ASSIGNED TASK -> Strip out all images, then restate the data verbatim.

LISTED ENTRIES ->
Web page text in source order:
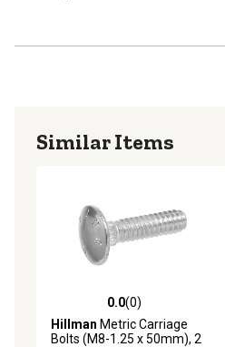
Similar Items
0.0 out of 5 stars with 0 reviews
0.0(0)
Hillman Metric Carriage
Bolts (M8-1.25 x 50mm), 2
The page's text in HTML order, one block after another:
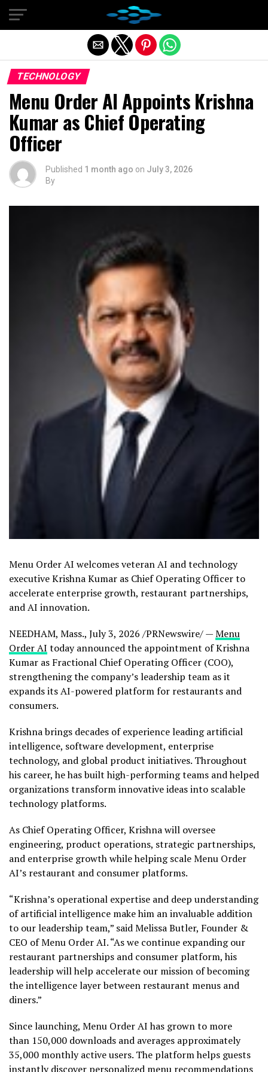
TECHNOLOGY
Menu Order AI Appoints Krishna
Kumar as Chief Operating
Officer
Published 1 month ago on July 3, 2026
By
Menu Order AI welcomes veteran AI and technology
executive Krishna Kumar as Chief Operating Officer to
accelerate enterprise growth, restaurant partnerships,
and AI innovation.
NEEDHAM, Mass., July 3, 2026 /PRNewswire/ —Menu
Order AI today announced the appointment of Krishna
Kumar as Fractional Chief Operating Officer (COO),
strengthening the company’s leadership team as it
expands its AI-powered platform for restaurants and
consumers.
Krishna brings decades of experience leading artificial
intelligence, software development, enterprise
technology, and global product initiatives. Throughout
his career, he has built high-performing teams and helped
organizations transform innovative ideas into scalable
technology platforms.
As Chief Operating Officer, Krishna will oversee
engineering, product operations, strategic partnerships,
and enterprise growth while helping scale Menu Order
AI’s restaurant and consumer platforms.
“Krishna’s operational expertise and deep understanding
of artificial intelligence make him an invaluable addition
to our leadership team,” said Melissa Butler, Founder &
CEO of Menu Order AI. “As we continue expanding our
restaurant partnerships and consumer platform, his
leadership will help accelerate our mission of becoming
the intelligence layer between restaurant menus and
diners.”
Since launching, Menu Order AI has grown to more
than 150,000 downloads and averages approximately
35,000 monthly active users. The platform helps guests
instantly discover personalized menu recommendations
Exit mobile version
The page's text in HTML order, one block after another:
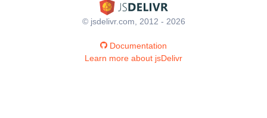
© jsdelivr.com, 2012 - 2026
Documentation
Learn more about jsDelivr
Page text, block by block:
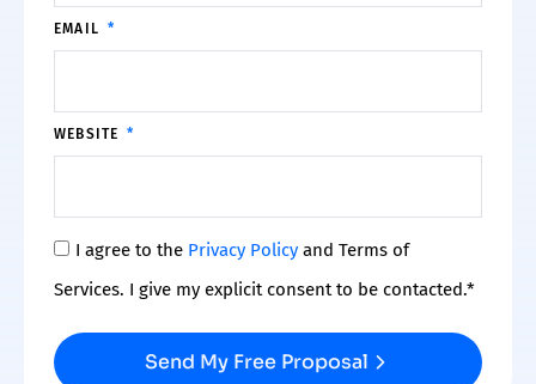
EMAIL
WEBSITE
I agree to the Privacy Policy and Terms of
Services. I give my explicit consent to be contacted.*
Send My Free Proposal
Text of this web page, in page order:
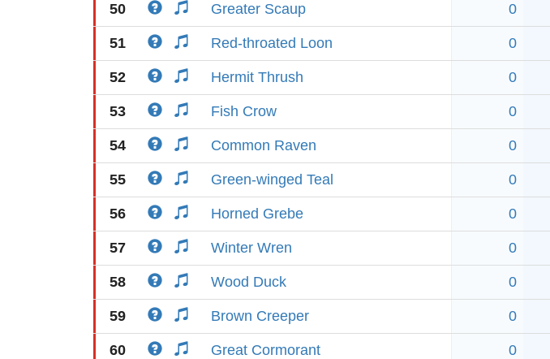
50 Greater Scaup 0
51 Red-throated Loon 0
52 Hermit Thrush 0
53 Fish Crow 0
54 Common Raven 0
55 Green-winged Teal 0
56 Horned Grebe 0
57 Winter Wren 0
58 Wood Duck 0
59 Brown Creeper 0
60 Great Cormorant 0
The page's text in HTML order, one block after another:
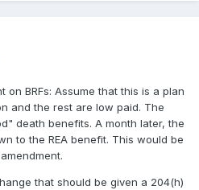
BRFs: Assume that this is a plan
and the rest are low paid. The
death benefits. A month later, the
to the REA benefit. This would be
that should be given a 204(h)
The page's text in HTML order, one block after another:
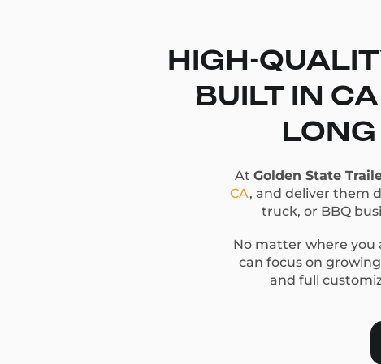
HIGH-
BUILT IN
At Golden State
CA, and deliver them
truck, or BBQ
No matter where you
can focus on
and full
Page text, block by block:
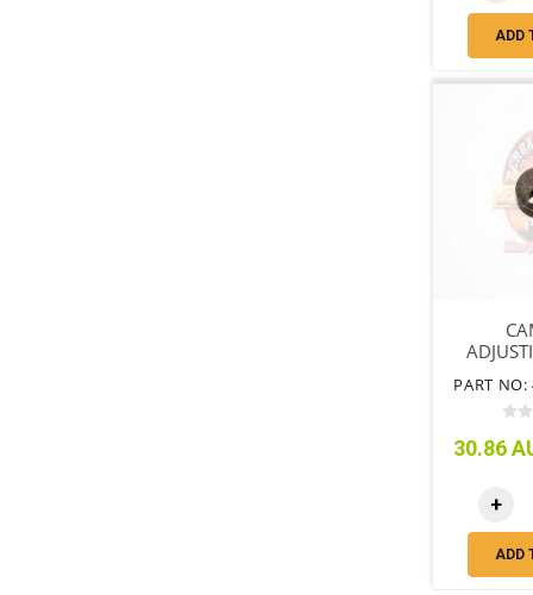
ADD
PART
30.86
+
ADD
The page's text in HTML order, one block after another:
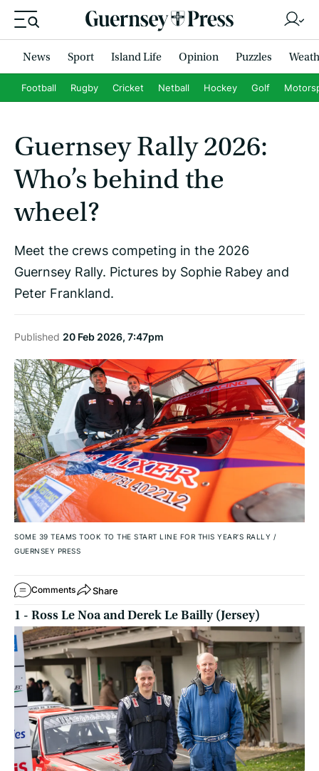
News Sport Island Life Opinion Puzzles
Football Rugby Cricket Netball Hockey Golf
Guernsey Rally 2026:
Who’s behind the
wheel?
Meet the crews competing in the 2026
Guernsey Rally. Pictures by Sophie Rabey and
Peter Frankland.
Published 20 Feb 2026, 7:47pm
SOME 39 TEAMS TOOK TO THE START LINE FOR THIS YEAR’S RALLY /
GUERNSEY PRESS
Comments Share
1 - Ross Le Noa and Derek Le Bailly (Jersey)
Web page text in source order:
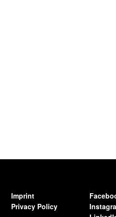
Imprint
Privacy Policy
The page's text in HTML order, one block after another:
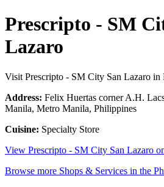
Prescripto - SM
Lazaro
Visit Prescripto - SM City San Lazaro in
Address: Felix Huertas corner A.H.
Manila, Metro Manila, Philippines
Cuisine: Specialty Store
View Prescripto - SM City San Lazaro
Browse more Shops & Services in the
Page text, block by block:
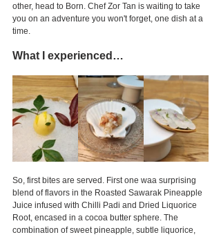
other, head to Born. Chef Zor Tan is waiting to take
you on an adventure you won't forget, one dish at a
time.
What I experienced…
So, first bites are served. First one waa surprising
blend of flavors in the Roasted Sawarak Pineapple
Juice infused with Chilli Padi and Dried Liquorice
Root, encased in a cocoa butter sphere. The
combination of sweet pineapple, subtle liquorice,
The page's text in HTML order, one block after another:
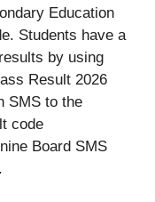
Education
Students have a
by using
Result 2026
SMS to the
code
Board SMS

ANSWER SECTION ->
Web page text in source order:
Similar Items
0.0 out of 5 stars with 0 reviews
0.0(0)
Hillman Metric Carriage
Bolts (M8-1.25 x 50mm), 2
The page's text in HTML order, one block after another:
TECHNOLOGY
Menu Order AI Appoints Krishna
Kumar as Chief Operating
Officer
Published 1 month ago on July 3, 2026
By
Menu Order AI welcomes veteran AI and technology
executive Krishna Kumar as Chief Operating Officer to
accelerate enterprise growth, restaurant partnerships,
and AI innovation.
NEEDHAM, Mass., July 3, 2026 /PRNewswire/ —Menu
Order AI today announced the appointment of Krishna
Kumar as Fractional Chief Operating Officer (COO),
strengthening the company’s leadership team as it
expands its AI-powered platform for restaurants and
consumers.
Krishna brings decades of experience leading artificial
intelligence, software development, enterprise
technology, and global product initiatives. Throughout
his career, he has built high-performing teams and helped
organizations transform innovative ideas into scalable
technology platforms.
As Chief Operating Officer, Krishna will oversee
engineering, product operations, strategic partnerships,
and enterprise growth while helping scale Menu Order
AI’s restaurant and consumer platforms.
“Krishna’s operational expertise and deep understanding
of artificial intelligence make him an invaluable addition
to our leadership team,” said Melissa Butler, Founder &
CEO of Menu Order AI. “As we continue expanding our
restaurant partnerships and consumer platform, his
leadership will help accelerate our mission of becoming
the intelligence layer between restaurant menus and
diners.”
Since launching, Menu Order AI has grown to more
than 150,000 downloads and averages approximately
35,000 monthly active users. The platform helps guests
instantly discover personalized menu recommendations
Exit mobile version
The page's text in HTML order, one block after another:
© jsdelivr.com, 2012 - 2026
Documentation
Learn more about jsDelivr
Page text, block by block:
EMAIL
WEBSITE
I agree to the Privacy Policy and Terms of
Services. I give my explicit consent to be contacted.*
Send My Free Proposal
Text of this web page, in page order:
50 Greater Scaup 0
51 Red-throated Loon 0
52 Hermit Thrush 0
53 Fish Crow 0
54 Common Raven 0
55 Green-winged Teal 0
56 Horned Grebe 0
57 Winter Wren 0
58 Wood Duck 0
59 Brown Creeper 0
60 Great Cormorant 0
The page's text in HTML order, one block after another:
BRFs: Assume that this is a plan
and the rest are low paid. The
death benefits. A month later, the
to the REA benefit. This would be
that should be given a 204(h)
The page's text in HTML order, one block after another:
HIGH-
BUILT IN
At Golden State
CA, and deliver them
truck, or BBQ
No matter where you
can focus on
and full
Page text, block by block:
ADD
PART
30.86
+
ADD
The page's text in HTML order, one block after another:
News Sport Island Life Opinion Puzzles
Football Rugby Cricket Netball Hockey Golf
Guernsey Rally 2026:
Who’s behind the
wheel?
Meet the crews competing in the 2026
Guernsey Rally. Pictures by Sophie Rabey and
Peter Frankland.
Published 20 Feb 2026, 7:47pm
SOME 39 TEAMS TOOK TO THE START LINE FOR THIS YEAR’S RALLY /
GUERNSEY PRESS
Comments Share
1 - Ross Le Noa and Derek Le Bailly (Jersey)
Web page text in source order:
Imprint
Privacy Policy
The page's text in HTML order, one block after another:
Prescripto - SM
Lazaro
Visit Prescripto - SM City San Lazaro in
Address: Felix Huertas corner A.H.
Manila, Metro Manila, Philippines
Cuisine: Specialty Store
View Prescripto - SM City San Lazaro
Browse more Shops & Services in the
Page text, block by block:
other, head to Born. Chef Zor Tan is waiting to take
you on an adventure you won't forget, one dish at a
time.
What I experienced…
So, first bites are served. First one waa surprising
blend of flavors in the Roasted Sawarak Pineapple
Juice infused with Chilli Padi and Dried Liquorice
Root, encased in a cocoa butter sphere. The
combination of sweet pineapple, subtle liquorice,
The page's text in HTML order, one block after another:
Education
Students have a
by using
Result 2026
SMS to the
code
Board SMS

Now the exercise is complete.